_WORK TO COMPLETE:_ Reproduce each entry exactly as it reads. Leave the images out.

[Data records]
◆ ◆ ◆ ◆ ◆ ◆ ◆

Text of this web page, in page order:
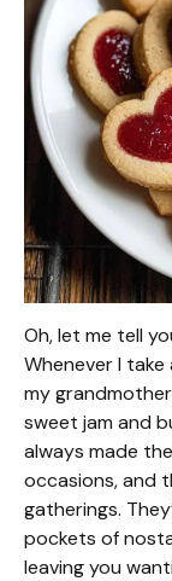
Oh, let me tell
Whenever I
my
sweet jam and
always made
occasions, and
gatherings.
pockets of
leaving you
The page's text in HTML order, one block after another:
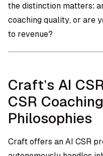
the distinction matters:
coaching quality, or are
to revenue?
Craft’s AI
CSR
Philosophies
Craft offers an AI CSR
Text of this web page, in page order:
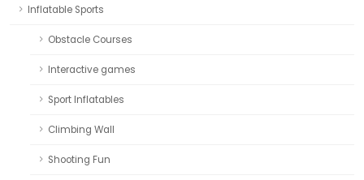
Inflatable Sports
Obstacle Courses
Interactive games
Sport Inflatables
Climbing Wall
Shooting Fun
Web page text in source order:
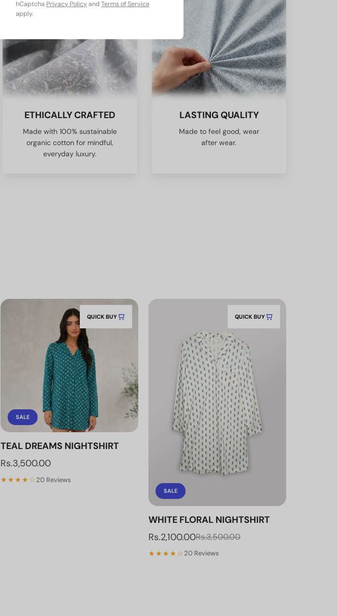
hCaptcha Privacy Policyand Terms of Service
apply.
ETHICALLY CRAFTED
Made with 100% sustainable
organic cotton for mindful,
everyday luxury.
LASTING QUALITY
Made to feel good, wear
after wear.
QUICK BUY
SALE
TEAL DREAMS NIGHTSHIRT
Rs.3,500.00
★★★★☆ 20 Reviews
QUICK BUY
SALE
WHITE FLORAL NIGHTSHIRT
Rs.2,100.00Rs.3,500.00
★★★★☆ 20 Reviews
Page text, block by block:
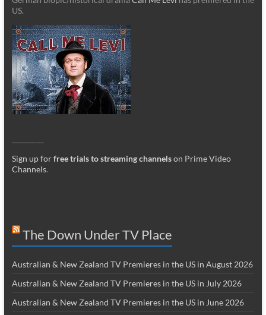
US.
Sign up forfree trials to streaming channelson Prime Video
Channels.
The Down Under TV Place
Australian & New Zealand TV Premieres in the US in August 2026
Australian & New Zealand TV Premieres in the US in July 2026
Australian & New Zealand TV Premieres in the US in June 2026
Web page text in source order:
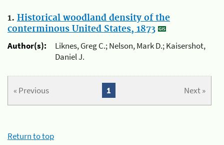
1. Historical woodland density of the
conterminous United States, 1873
Author(s):
Liknes, Greg C.; Nelson, Mark D.; Kaisershot,
Daniel J.
« Previous Next »
1
Return to top
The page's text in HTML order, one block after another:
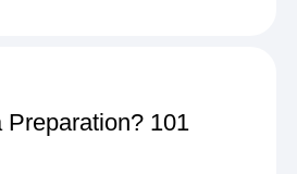
Preparation? 101
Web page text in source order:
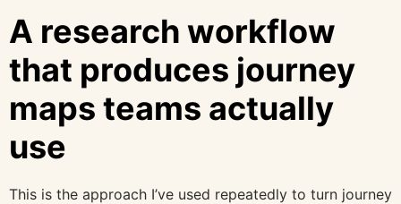
A research workflow
that produces journey
maps teams actually
use
This is the approach I’ve used repeatedly to turn journey
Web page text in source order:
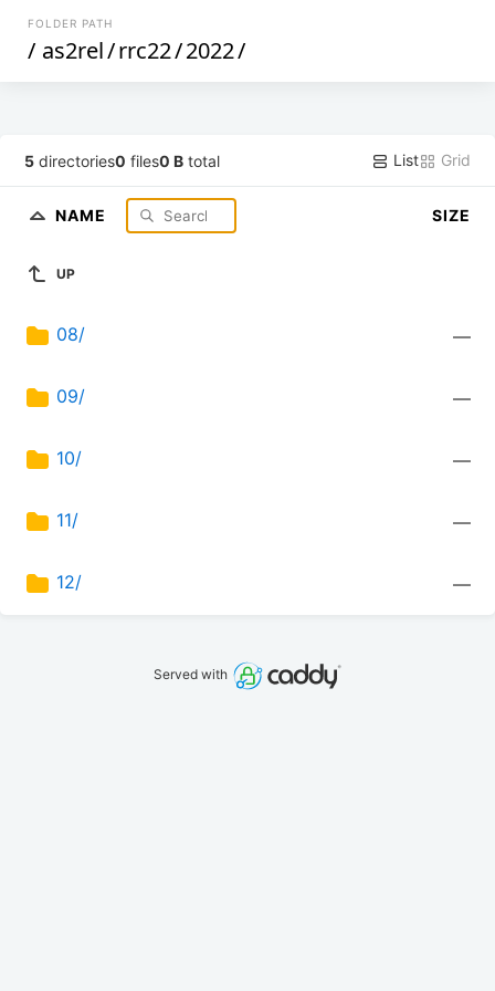
FOLDER PATH
/ as2rel/rrc22/2022/
5 directories0 files0 B total List Grid
NAME SIZE
UP
08/ —
09/ —
10/ —
11/ —
12/ —
Served with
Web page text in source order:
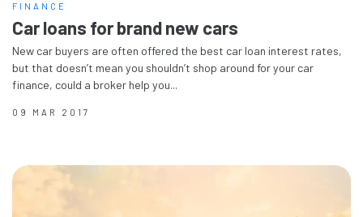
FINANCE
Car loans for brand new cars
New car buyers are often offered the best car loan interest rates,
but that doesn’t mean you shouldn’t shop around for your car
finance, could a broker help you...
09 MAR 2017
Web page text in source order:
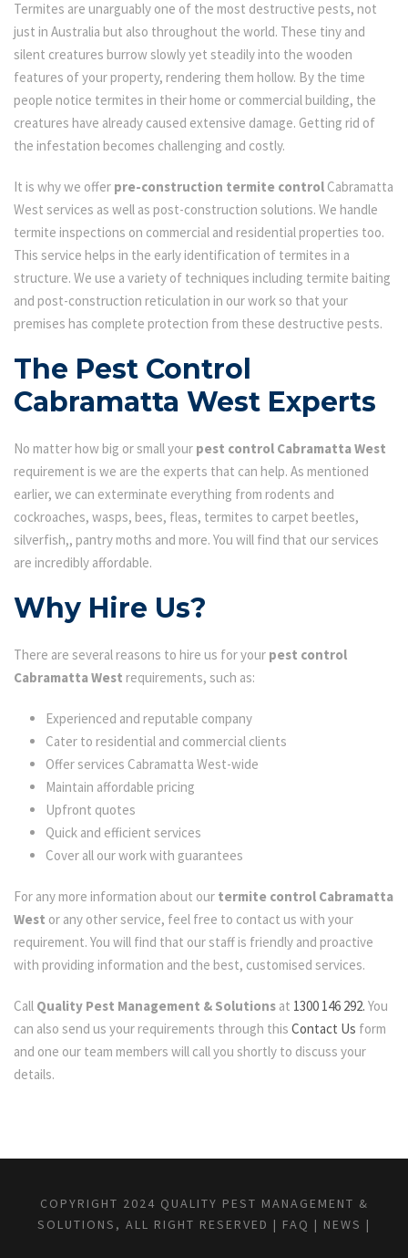
Termites are unarguably one of the most destructive pests, not
just in Australia but also throughout the world. These tiny and
silent creatures burrow slowly yet steadily into the wooden
features of your property, rendering them hollow. By the time
people notice termites in their home or commercial building, the
creatures have already caused extensive damage. Getting rid of
the infestation becomes challenging and costly.
It is why we offer pre-construction termite control Cabramatta
West services as well as post-construction solutions. We handle
termite inspections on commercial and residential properties too.
This service helps in the early identification of termites in a
structure. We use a variety of techniques including termite baiting
and post-construction reticulation in our work so that your
premises has complete protection from these destructive pests.
The Pest Control
Cabramatta West Experts
No matter how big or small your pest control Cabramatta West
requirement is we are the experts that can help. As mentioned
earlier, we can exterminate everything from rodents and
cockroaches, wasps, bees, fleas, termites to carpet beetles,
silverfish,, pantry moths and more. You will find that our services
are incredibly affordable.
Why Hire Us?
There are several reasons to hire us for your pest control
Cabramatta West requirements, such as:
Experienced and reputable company
Cater to residential and commercial clients
Offer services Cabramatta West-wide
Maintain affordable pricing
Upfront quotes
Quick and efficient services
Cover all our work with guarantees
For any more information about our termite control Cabramatta
West or any other service, feel free to contact us with your
requirement. You will find that our staff is friendly and proactive
with providing information and the best, customised services.
Call Quality Pest Management & Solutions at 1300 146 292. You
can also send us your requirements through this Contact Us form
and one our team members will call you shortly to discuss your
details.
COPYRIGHT 2024 QUALITY PEST MANAGEMENT &
SOLUTIONS, ALL RIGHT RESERVED | FAQ | NEWS |
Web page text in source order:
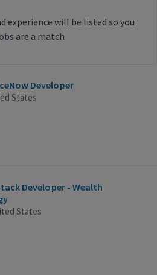
experience will be listed so you
are a match
Developer
States
Developer - Wealth
States

◆ ◆ ◆ ◆ ◆ ◆ ◆

_REPLY TO THE TASK:_
Text of this web page, in page order:
Oh, let me tell
Whenever I
my
sweet jam and
always made
occasions, and
gatherings.
pockets of
leaving you
The page's text in HTML order, one block after another:
the distinction matters:
coaching quality, or are
to revenue?
Craft’s AI
CSR
Philosophies
Craft offers an AI CSR
Text of this web page, in page order:
Inflatable Sports
Obstacle Courses
Interactive games
Sport Inflatables
Climbing Wall
Shooting Fun
Web page text in source order:
hCaptcha Privacy Policyand Terms of Service
apply.
ETHICALLY CRAFTED
Made with 100% sustainable
organic cotton for mindful,
everyday luxury.
LASTING QUALITY
Made to feel good, wear
after wear.
QUICK BUY
SALE
TEAL DREAMS NIGHTSHIRT
Rs.3,500.00
★★★★☆ 20 Reviews
QUICK BUY
SALE
WHITE FLORAL NIGHTSHIRT
Rs.2,100.00Rs.3,500.00
★★★★☆ 20 Reviews
Page text, block by block:
US.
Sign up forfree trials to streaming channelson Prime Video
Channels.
The Down Under TV Place
Australian & New Zealand TV Premieres in the US in August 2026
Australian & New Zealand TV Premieres in the US in July 2026
Australian & New Zealand TV Premieres in the US in June 2026
Web page text in source order:
1. Historical woodland density of the
conterminous United States, 1873
Author(s):
Liknes, Greg C.; Nelson, Mark D.; Kaisershot,
Daniel J.
« Previous Next »
1
Return to top
The page's text in HTML order, one block after another:
Preparation? 101
Web page text in source order:
A research workflow
that produces journey
maps teams actually
use
This is the approach I’ve used repeatedly to turn journey
Web page text in source order:
FOLDER PATH
/ as2rel/rrc22/2022/
5 directories0 files0 B total List Grid
NAME SIZE
UP
08/ —
09/ —
10/ —
11/ —
12/ —
Served with
Web page text in source order:
FINANCE
Car loans for brand new cars
New car buyers are often offered the best car loan interest rates,
but that doesn’t mean you shouldn’t shop around for your car
finance, could a broker help you...
09 MAR 2017
Web page text in source order:
Termites are unarguably one of the most destructive pests, not
just in Australia but also throughout the world. These tiny and
silent creatures burrow slowly yet steadily into the wooden
features of your property, rendering them hollow. By the time
people notice termites in their home or commercial building, the
creatures have already caused extensive damage. Getting rid of
the infestation becomes challenging and costly.
It is why we offer pre-construction termite control Cabramatta
West services as well as post-construction solutions. We handle
termite inspections on commercial and residential properties too.
This service helps in the early identification of termites in a
structure. We use a variety of techniques including termite baiting
and post-construction reticulation in our work so that your
premises has complete protection from these destructive pests.
The Pest Control
Cabramatta West Experts
No matter how big or small your pest control Cabramatta West
requirement is we are the experts that can help. As mentioned
earlier, we can exterminate everything from rodents and
cockroaches, wasps, bees, fleas, termites to carpet beetles,
silverfish,, pantry moths and more. You will find that our services
are incredibly affordable.
Why Hire Us?
There are several reasons to hire us for your pest control
Cabramatta West requirements, such as:
Experienced and reputable company
Cater to residential and commercial clients
Offer services Cabramatta West-wide
Maintain affordable pricing
Upfront quotes
Quick and efficient services
Cover all our work with guarantees
For any more information about our termite control Cabramatta
West or any other service, feel free to contact us with your
requirement. You will find that our staff is friendly and proactive
with providing information and the best, customised services.
Call Quality Pest Management & Solutions at 1300 146 292. You
can also send us your requirements through this Contact Us form
and one our team members will call you shortly to discuss your
details.
COPYRIGHT 2024 QUALITY PEST MANAGEMENT &
SOLUTIONS, ALL RIGHT RESERVED | FAQ | NEWS |
Web page text in source order:
experience will be listed so you
are a match
Developer
States
Developer - Wealth
States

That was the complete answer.